As I figured it fair to try to read up a bit before asking stupid questions, I familiarized myself with a paper which seems to prove this result partially:


SAMPSON, Allan R. Characterizing exponential family distributions by moment generating functions. The Annals of Statistics, 1975, 747-753.


Here, the author shows that if the moment generating function is of a particular form, then, the distribution is a member of an exponential family. There however still seems to be a leap, one which I am not able to make by myself, to the claim I quoted; in particular, the hypotheses of the claim seem to be weaker and the conclusion stronger (as we have narrowed down to a natural exponential family)!

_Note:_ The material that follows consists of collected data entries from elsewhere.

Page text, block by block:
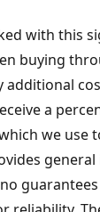
with this
buying
a
we use
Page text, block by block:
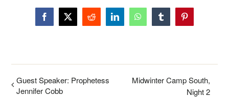
Facebook
X Reddit LinkedInWhatsAppTumblrPinterest
Guest Speaker: Prophetess
Jennifer Cobb
Midwinter Camp South,
Night 2
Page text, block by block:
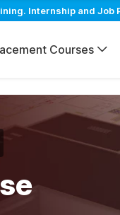
Internship and
Courses
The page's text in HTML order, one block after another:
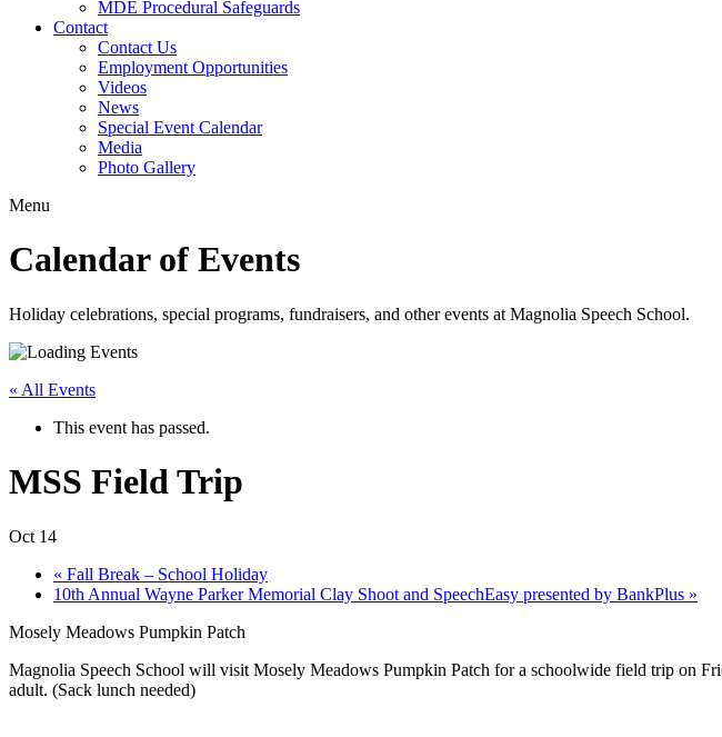
MDE Procedural Safeguards
Contact
Contact Us
Employment Opportunities
Videos
News
Special Event Calendar
Media
Photo Gallery
Menu
Calendar of Events
Holiday celebrations, special programs, fundraisers, and other events at Magnolia Speech School.
« All Events
This event has passed.
MSS Field Trip
Oct 14
« Fall Break – School Holiday
10th Annual Wayne Parker Memorial Clay Shoot and SpeechEasy presented by BankPlus »
Mosely Meadows Pumpkin Patch
Magnolia Speech School will visit Mosely Meadows Pumpkin Patch for a schoolwide field trip on
adult. (Sack lunch needed)
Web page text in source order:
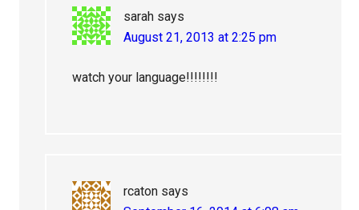
sarah says
August 21, 2013 at 2:25 pm
watch your language!!!!!!!!
rcaton says

I would very much appreciate a reference on this result, preferably with proof (as it seems to me an amazing property which I cannot entirely wrap my head around...) Of course, if anyone knows the proof, I would be even happier if that person answered. Thank you in advance!
 A: To link the existence of the moment-generating function and the inclusion in an exponential family is absurd in that the former is a property of a given single distribution while the later is a characteristic of a family of distributions parameterised with a finite dimensional parameter. Note that a given arbitrary distribution with density $f_0$ can always induce an exponential family by considering an arbitrary transform $T$ and the family of densities
$$f_\theta(x|)=f_0(x)\exp\{T(x)\cdot\theta-\psi(\theta)\}$$ 
In particular, the exponentially tilded measure is defined by
$$f_θ(x) = \dfrac{\exp\{θ\cdot x\}f_0(x)}{M_X(θ)}$$
where $M_X(\theta)$ is the moment-generating function for $X$.

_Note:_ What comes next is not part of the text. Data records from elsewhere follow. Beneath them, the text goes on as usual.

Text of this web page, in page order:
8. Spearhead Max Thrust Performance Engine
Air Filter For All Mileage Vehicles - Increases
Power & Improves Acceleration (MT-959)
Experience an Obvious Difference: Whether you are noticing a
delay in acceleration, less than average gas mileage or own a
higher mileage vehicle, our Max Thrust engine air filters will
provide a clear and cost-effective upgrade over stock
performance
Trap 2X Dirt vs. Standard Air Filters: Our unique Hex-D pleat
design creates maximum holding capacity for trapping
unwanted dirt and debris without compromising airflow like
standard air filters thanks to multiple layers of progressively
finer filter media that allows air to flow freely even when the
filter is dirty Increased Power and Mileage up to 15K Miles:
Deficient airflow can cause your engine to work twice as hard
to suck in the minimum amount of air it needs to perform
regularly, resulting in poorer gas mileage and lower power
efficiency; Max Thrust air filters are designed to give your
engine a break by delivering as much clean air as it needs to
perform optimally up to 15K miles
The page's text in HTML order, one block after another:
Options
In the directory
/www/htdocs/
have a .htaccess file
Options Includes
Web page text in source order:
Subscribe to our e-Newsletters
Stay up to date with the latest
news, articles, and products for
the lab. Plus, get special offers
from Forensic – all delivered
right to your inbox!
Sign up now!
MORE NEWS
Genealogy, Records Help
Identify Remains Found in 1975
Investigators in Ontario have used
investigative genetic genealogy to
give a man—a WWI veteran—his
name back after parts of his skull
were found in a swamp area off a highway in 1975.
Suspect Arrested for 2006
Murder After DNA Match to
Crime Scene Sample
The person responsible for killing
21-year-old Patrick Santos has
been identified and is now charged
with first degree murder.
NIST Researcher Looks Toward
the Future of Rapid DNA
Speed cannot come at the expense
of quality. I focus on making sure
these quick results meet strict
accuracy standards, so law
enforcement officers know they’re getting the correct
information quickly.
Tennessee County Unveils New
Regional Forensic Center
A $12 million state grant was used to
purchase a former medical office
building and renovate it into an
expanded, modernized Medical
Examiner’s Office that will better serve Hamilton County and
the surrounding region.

Furthermore, the moment-generating function is associated with a specific representation of a distribution, namely, $\mathbb{E}^X[\exp\{t X\}]$ differs from $\mathbb{E}^X[\exp\{t \xi(X)\}]$, while exponential families are equivariant under one-to-one transforms. Moment-generating functions can be found for all distributions with compacts support (or alternatively for transforms $\xi(\cdot)$ taking values in a compact set). They also exist for some families of distributions that do not constitute an exponential family, like the family of double-exponential or Laplace distributions, and the family of non-central chi-squared distributions.